*** Stored data Section Begins ***

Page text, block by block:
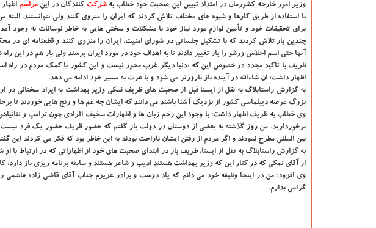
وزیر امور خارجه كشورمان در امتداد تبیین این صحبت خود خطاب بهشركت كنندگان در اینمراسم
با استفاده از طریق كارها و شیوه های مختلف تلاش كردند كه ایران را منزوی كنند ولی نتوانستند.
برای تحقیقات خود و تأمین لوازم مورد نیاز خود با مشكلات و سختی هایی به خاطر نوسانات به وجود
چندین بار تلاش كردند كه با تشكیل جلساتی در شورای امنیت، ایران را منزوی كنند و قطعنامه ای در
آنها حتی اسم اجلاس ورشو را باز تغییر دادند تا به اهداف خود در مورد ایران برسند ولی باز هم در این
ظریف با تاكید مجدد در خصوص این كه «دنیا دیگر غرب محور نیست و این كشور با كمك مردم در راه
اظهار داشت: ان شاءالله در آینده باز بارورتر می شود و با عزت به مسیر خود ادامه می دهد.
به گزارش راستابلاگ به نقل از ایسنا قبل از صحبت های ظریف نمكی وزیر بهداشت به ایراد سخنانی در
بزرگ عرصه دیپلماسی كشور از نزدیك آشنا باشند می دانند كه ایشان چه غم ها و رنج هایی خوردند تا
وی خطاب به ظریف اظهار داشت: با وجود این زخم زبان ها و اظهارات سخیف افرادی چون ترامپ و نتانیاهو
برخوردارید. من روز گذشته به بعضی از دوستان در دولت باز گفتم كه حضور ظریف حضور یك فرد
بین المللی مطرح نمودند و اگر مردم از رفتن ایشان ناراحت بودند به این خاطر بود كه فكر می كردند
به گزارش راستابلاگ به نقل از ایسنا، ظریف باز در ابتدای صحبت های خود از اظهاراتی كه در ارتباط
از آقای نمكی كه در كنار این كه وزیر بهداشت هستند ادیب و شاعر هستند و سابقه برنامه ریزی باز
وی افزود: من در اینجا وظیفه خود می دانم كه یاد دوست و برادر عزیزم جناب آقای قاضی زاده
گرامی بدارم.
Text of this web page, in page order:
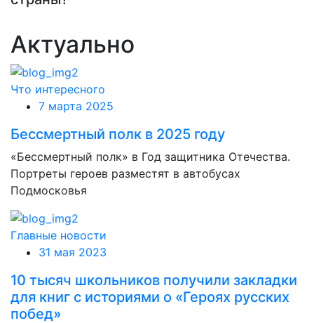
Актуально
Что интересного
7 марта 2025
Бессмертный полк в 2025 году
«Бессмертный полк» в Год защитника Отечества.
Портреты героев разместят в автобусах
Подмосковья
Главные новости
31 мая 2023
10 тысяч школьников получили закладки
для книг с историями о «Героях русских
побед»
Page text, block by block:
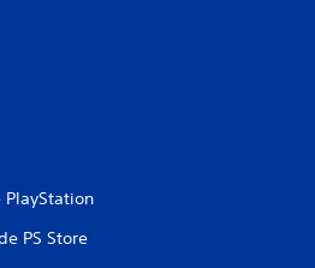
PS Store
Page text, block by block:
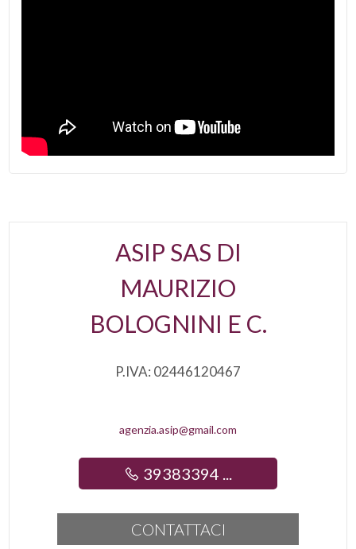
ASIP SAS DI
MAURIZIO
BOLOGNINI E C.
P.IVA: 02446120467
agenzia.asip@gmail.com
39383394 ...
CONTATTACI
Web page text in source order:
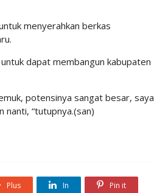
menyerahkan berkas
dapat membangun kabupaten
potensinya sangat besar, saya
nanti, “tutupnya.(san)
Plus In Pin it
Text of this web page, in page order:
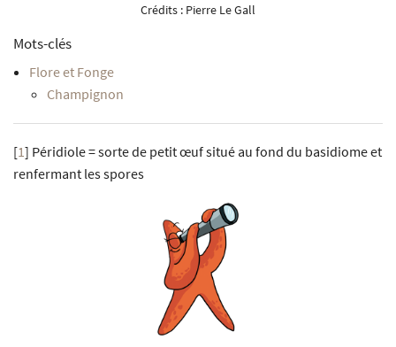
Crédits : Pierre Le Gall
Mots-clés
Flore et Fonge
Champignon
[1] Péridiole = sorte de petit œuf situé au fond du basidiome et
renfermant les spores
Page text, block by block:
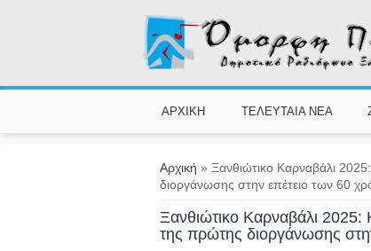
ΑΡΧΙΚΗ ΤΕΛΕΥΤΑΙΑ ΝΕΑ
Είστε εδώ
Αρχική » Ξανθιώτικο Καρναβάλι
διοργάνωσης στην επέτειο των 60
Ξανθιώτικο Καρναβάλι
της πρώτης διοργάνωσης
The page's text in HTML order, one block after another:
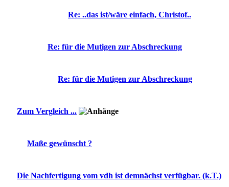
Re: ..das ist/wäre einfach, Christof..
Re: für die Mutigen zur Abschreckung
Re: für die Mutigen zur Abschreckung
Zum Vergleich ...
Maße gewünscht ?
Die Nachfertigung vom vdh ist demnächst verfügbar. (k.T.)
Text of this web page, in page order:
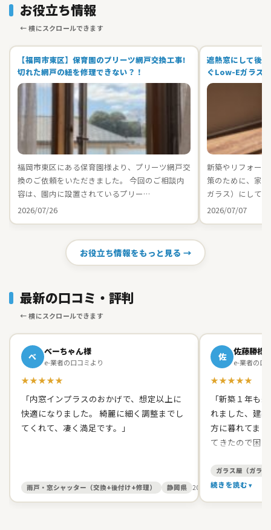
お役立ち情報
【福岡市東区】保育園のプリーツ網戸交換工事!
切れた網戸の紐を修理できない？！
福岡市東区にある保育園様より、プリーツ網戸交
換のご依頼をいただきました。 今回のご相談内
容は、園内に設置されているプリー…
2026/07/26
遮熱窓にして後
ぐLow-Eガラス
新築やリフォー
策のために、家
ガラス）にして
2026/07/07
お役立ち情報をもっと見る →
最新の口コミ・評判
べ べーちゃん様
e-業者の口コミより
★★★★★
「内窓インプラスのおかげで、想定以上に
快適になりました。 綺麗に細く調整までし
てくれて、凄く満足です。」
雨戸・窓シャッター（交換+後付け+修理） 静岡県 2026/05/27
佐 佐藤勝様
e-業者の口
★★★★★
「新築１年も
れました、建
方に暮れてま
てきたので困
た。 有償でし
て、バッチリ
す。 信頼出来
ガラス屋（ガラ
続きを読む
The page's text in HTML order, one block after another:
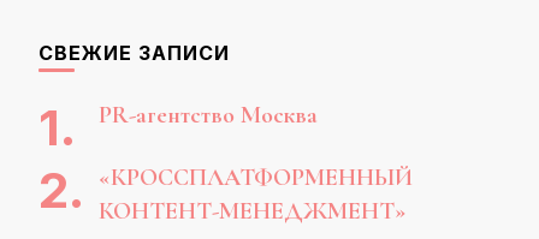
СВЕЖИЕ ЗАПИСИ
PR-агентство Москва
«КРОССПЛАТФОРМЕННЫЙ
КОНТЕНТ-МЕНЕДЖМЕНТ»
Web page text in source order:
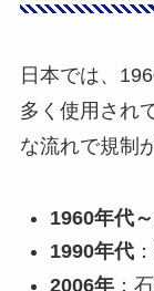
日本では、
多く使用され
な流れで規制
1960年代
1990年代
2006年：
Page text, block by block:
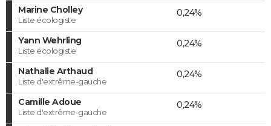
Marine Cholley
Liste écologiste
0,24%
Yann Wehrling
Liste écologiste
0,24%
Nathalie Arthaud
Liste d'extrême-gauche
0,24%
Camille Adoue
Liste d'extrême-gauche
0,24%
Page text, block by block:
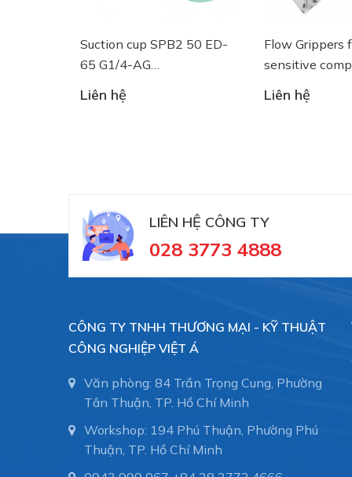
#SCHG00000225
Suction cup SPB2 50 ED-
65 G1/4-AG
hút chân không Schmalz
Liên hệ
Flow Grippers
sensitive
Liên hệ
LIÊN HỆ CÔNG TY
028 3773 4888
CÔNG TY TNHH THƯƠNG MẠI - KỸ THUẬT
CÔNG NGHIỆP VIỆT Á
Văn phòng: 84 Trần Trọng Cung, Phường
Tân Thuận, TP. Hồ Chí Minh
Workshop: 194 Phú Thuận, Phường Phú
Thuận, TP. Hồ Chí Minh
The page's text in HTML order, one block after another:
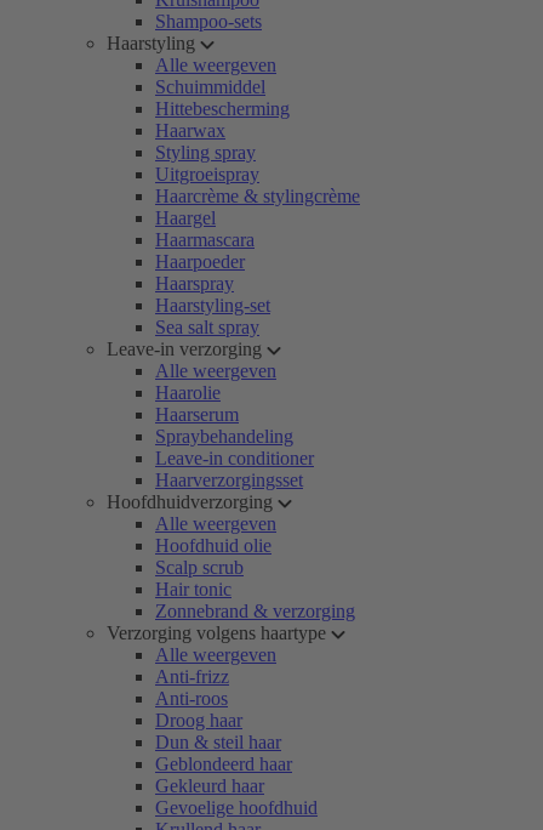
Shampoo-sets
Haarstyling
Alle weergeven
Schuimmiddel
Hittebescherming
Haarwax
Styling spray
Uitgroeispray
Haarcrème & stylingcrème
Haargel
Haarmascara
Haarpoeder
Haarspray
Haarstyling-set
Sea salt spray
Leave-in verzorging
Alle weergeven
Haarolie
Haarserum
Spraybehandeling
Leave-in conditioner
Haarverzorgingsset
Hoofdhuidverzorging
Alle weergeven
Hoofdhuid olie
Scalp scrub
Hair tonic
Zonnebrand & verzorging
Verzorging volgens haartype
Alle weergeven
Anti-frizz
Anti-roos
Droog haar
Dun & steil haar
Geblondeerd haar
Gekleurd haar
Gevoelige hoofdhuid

*** Stored data Section Ends ***

Assigned task:
In these records, tally the lines that contain the string "نمكی", and give only the result.

Task answer:
2